__Task data__:
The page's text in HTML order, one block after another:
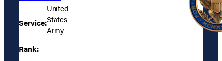
Service:
United
States
Army
Rank:
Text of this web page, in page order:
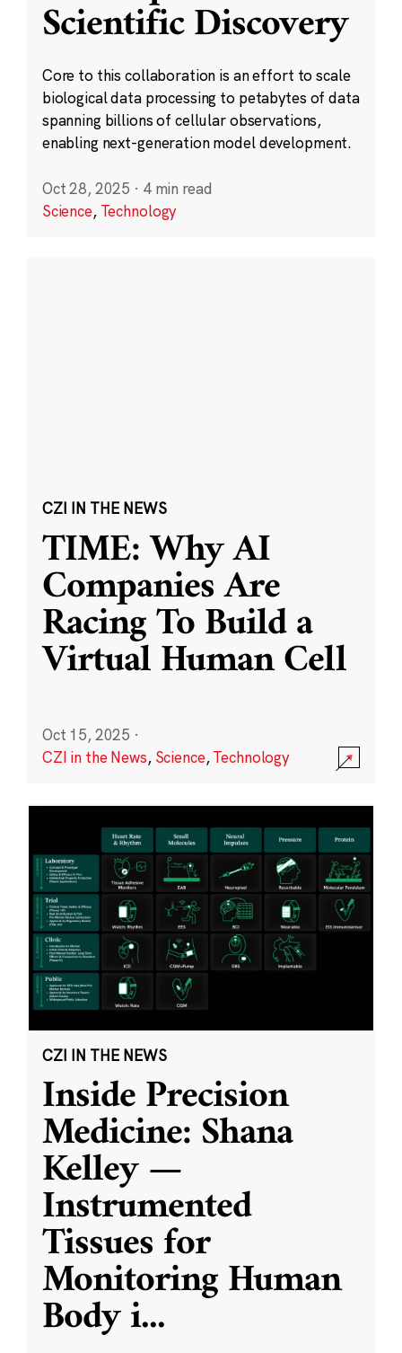
Scientific Discovery
Core to this collaboration is an effort to scale
biological data processing to petabytes of data
spanning billions of cellular observations,
enabling next-generation model development.
Oct 28, 2025 · 4 min read
Science, Technology
CZI IN THE NEWS
TIME: Why AI
Companies Are
Racing To Build a
Virtual Human Cell
Oct 15, 2025 ·
CZI in the News, Science,Technology
CZI IN THE NEWS
Inside Precision
Medicine: Shana
Kelley —
Instrumented
Tissues for
Monitoring Human
Body i...
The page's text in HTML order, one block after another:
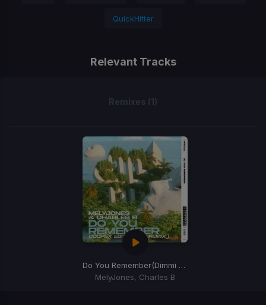
QuickHitter
Relevant Tracks
Remixes (1)
Do You Remember(Dimmi Remix)
MelyJones, Charles B
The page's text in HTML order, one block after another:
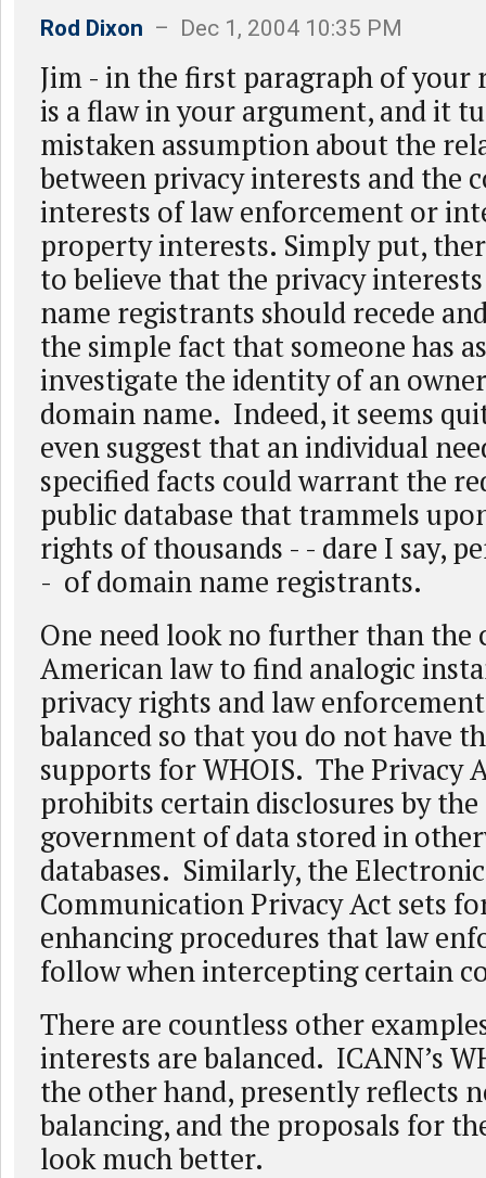
Rod Dixon – Dec 1, 2004 10:35 PM
Jim - in the first paragraph of your
is a flaw in your argument, and it
mistaken assumption about the
between privacy interests and the
interests of law enforcement or
property interests. Simply put,
to believe that the privacy
name registrants should recede
the simple fact that someone has
investigate the identity of an
domain name. Indeed, it seems
even suggest that an individual
specified facts could warrant the
public database that trammels
rights of thousands - - dare I say,
- of domain name registrants.
One need look no further than the
American law to find analogic
privacy rights and law
balanced so that you do not have
supports for WHOIS. The Privacy
prohibits certain disclosures by the
government of data stored in
databases. Similarly, the Electronic
Communication Privacy Act sets
enhancing procedures that law
follow when intercepting certain
There are countless other
interests are balanced. ICANN’s
the other hand, presently reflects
balancing, and the proposals for
look much better.
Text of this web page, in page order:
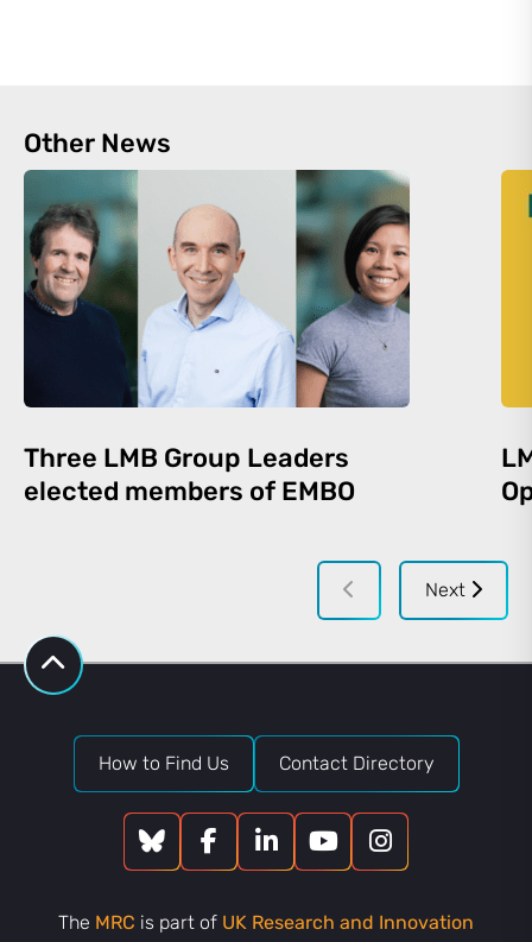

__Task requirements__: Please copy the preceding records exactly and omit the images.

__Solved problem__:
The page's text in HTML order, one block after another:
Service:
United
States
Army
Rank:
Text of this web page, in page order:
Scientific Discovery
Core to this collaboration is an effort to scale
biological data processing to petabytes of data
spanning billions of cellular observations,
enabling next-generation model development.
Oct 28, 2025 · 4 min read
Science, Technology
CZI IN THE NEWS
TIME: Why AI
Companies Are
Racing To Build a
Virtual Human Cell
Oct 15, 2025 ·
CZI in the News, Science,Technology
CZI IN THE NEWS
Inside Precision
Medicine: Shana
Kelley —
Instrumented
Tissues for
Monitoring Human
Body i...
The page's text in HTML order, one block after another:
QuickHitter
Relevant Tracks
Remixes (1)
Do You Remember(Dimmi Remix)
MelyJones, Charles B
The page's text in HTML order, one block after another:
Rod Dixon – Dec 1, 2004 10:35 PM
Jim - in the first paragraph of your
is a flaw in your argument, and it
mistaken assumption about the
between privacy interests and the
interests of law enforcement or
property interests. Simply put,
to believe that the privacy
name registrants should recede
the simple fact that someone has
investigate the identity of an
domain name. Indeed, it seems
even suggest that an individual
specified facts could warrant the
public database that trammels
rights of thousands - - dare I say,
- of domain name registrants.
One need look no further than the
American law to find analogic
privacy rights and law
balanced so that you do not have
supports for WHOIS. The Privacy
prohibits certain disclosures by the
government of data stored in
databases. Similarly, the Electronic
Communication Privacy Act sets
enhancing procedures that law
follow when intercepting certain
There are countless other
interests are balanced. ICANN’s
the other hand, presently reflects
balancing, and the proposals for
look much better.
Text of this web page, in page order:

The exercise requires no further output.